If the MAXINT was 200, it's binary representation would be 11001000. Because the last digit is not a 1, there is no combination of PRIME * INVERSE that can ever satisfy this rule.

I will now examine the encode/decode formula's we can also see why a base 2 number is required for MAXID. Simplified, these are the two formulas.

Encode: (VALUE * PRIME) & MAXID
Decode: (VALUE * INVERSE) & MAXID

So if we encode the number 23 this is what we get.

(23 * 211) & 255 // 245
(0b10111 * 0b11010011) & 0b11111111 // 0b11110101
(0b1001011110101) & 0b11111111 // 0b11110101

And if we decode it....

(245 * 91) & 255 // 23
(0b11110101 * 0b1011011) & 0b11111111 // 0b10111
(0b101011100010111) & 0b11111111 // 0b10111 (i.e. the last 8 digits of `VALUE *  INVERSE`)

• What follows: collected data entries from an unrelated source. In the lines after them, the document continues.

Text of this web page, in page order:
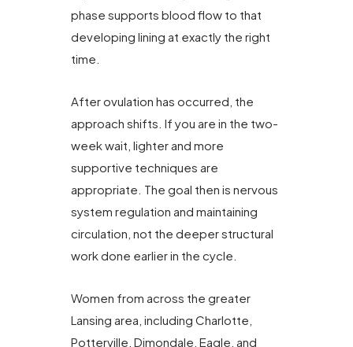
phase supports blood flow to that
developing lining at exactly the right
time.
After ovulation has occurred, the
approach shifts. If you are in the two-
week wait, lighter and more
supportive techniques are
appropriate. The goal then is nervous
system regulation and maintaining
circulation, not the deeper structural
work done earlier in the cycle.
Women from across the greater
Lansing area, including Charlotte,
Potterville, Dimondale, Eagle, and
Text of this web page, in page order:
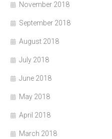
November 2018
September 2018
August 2018
July 2018
June 2018
May 2018
April 2018
March 2018
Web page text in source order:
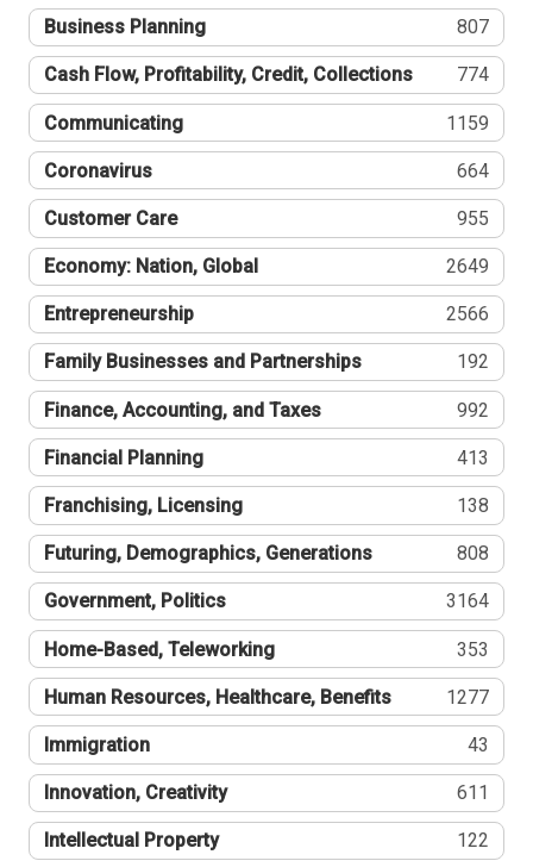
Business Planning 807
Cash Flow, Profitability, Credit, Collections 774
Communicating 1159
Coronavirus 664
Customer Care 955
Economy: Nation, Global 2649
Entrepreneurship 2566
Family Businesses and Partnerships 192
Finance, Accounting, and Taxes 992
Financial Planning 413
Franchising, Licensing 138
Futuring, Demographics, Generations 808
Government, Politics 3164
Home-Based, Teleworking 353
Human Resources, Healthcare, Benefits 1277
Immigration 43
Innovation, Creativity 611
Intellectual Property 122
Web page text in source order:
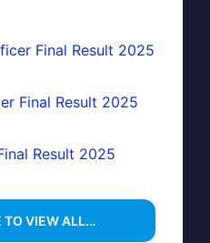
Final Result 2025
Final Result 2025
Result 2025
TO VIEW ALL…
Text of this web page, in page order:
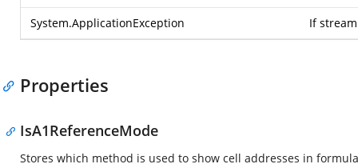
System.ApplicationException If
Properties
IsA1ReferenceMode
Stores which method is used to show cell addresses in
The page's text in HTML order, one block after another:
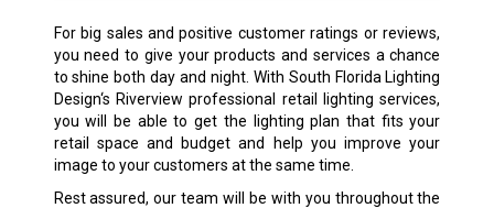
For big sales and positive customer ratings or reviews,
you need to give your products and services a chance
to shine both day and night. With South Florida Lighting
Design‘s Riverview professional retail lighting services,
you will be able to get the lighting plan that fits your
retail space and budget and help you improve your
image to your customers at the same time.
Rest assured, our team will be with you throughout the
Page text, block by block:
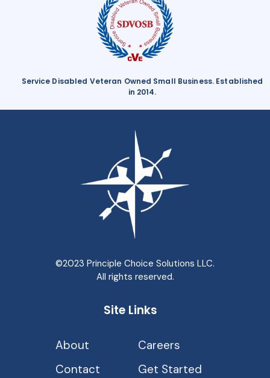
Service Disabled Veteran Owned Small Business. Established
in 2014.
©2023 Principle Choice Solutions LLC.
All rights reserved.
Site Links
About
Careers
Contact
Get Started
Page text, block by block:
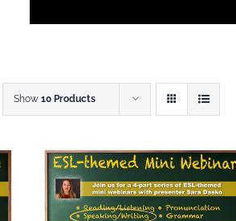
Show 10 Products
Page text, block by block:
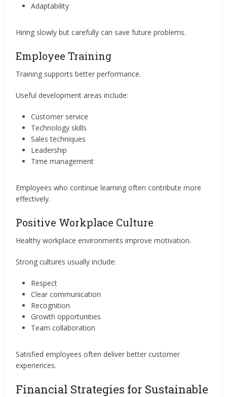
Adaptability
Hiring slowly but carefully can save future problems.
Employee Training
Training supports better performance.
Useful development areas include:
Customer service
Technology skills
Sales techniques
Leadership
Time management
Employees who continue learning often contribute more
effectively.
Positive Workplace Culture
Healthy workplace environments improve motivation.
Strong cultures usually include:
Respect
Clear communication
Recognition
Growth opportunities
Team collaboration
Satisfied employees often deliver better customer
experiences.
Financial Strategies for Sustainable
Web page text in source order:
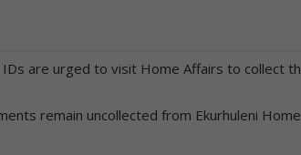
are urged to visit Home Affairs to collect
remain uncollected from Ekurhuleni
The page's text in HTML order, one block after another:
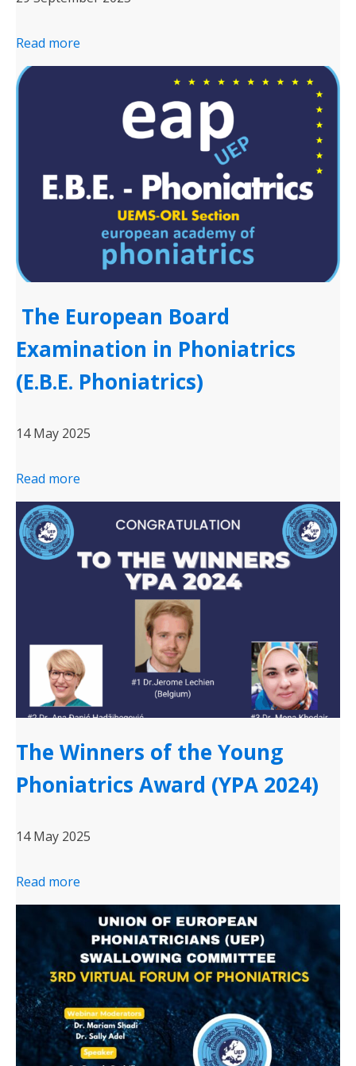
Read more
The European Board
Examination in Phoniatrics
(E.B.E. Phoniatrics)
14 May 2025
Read more
The Winners of the Young
Phoniatrics Award (YPA 2024)
14 May 2025
Read more
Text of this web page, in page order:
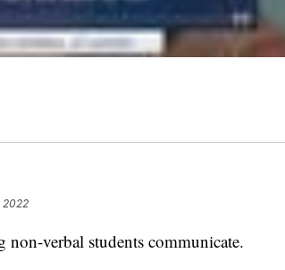
2022
verbal students communicate.

So the true number is buried in the last 8 bits of the result of VALUE * INVERSE. If MAXID is anything but a series of 1's, the use of the bitwise & will prevent the true number from ever being recovered -- and it will actually lose the number on the encode so it won't exist to be able to recover anyway.

So that's the problem... and having written this I think I see a possible backwards-compatible solution. Stay tuned...

robinvdvleuten commented 6 years ago

@courtney-miles did you eventually find a solution?

courtney-miles commented 6 years ago

did you eventually find a solution?

No I didn't, sorry. It was taking too much time and I had to move on. So I'm unsure if there is a solution that is compatible with Optimus.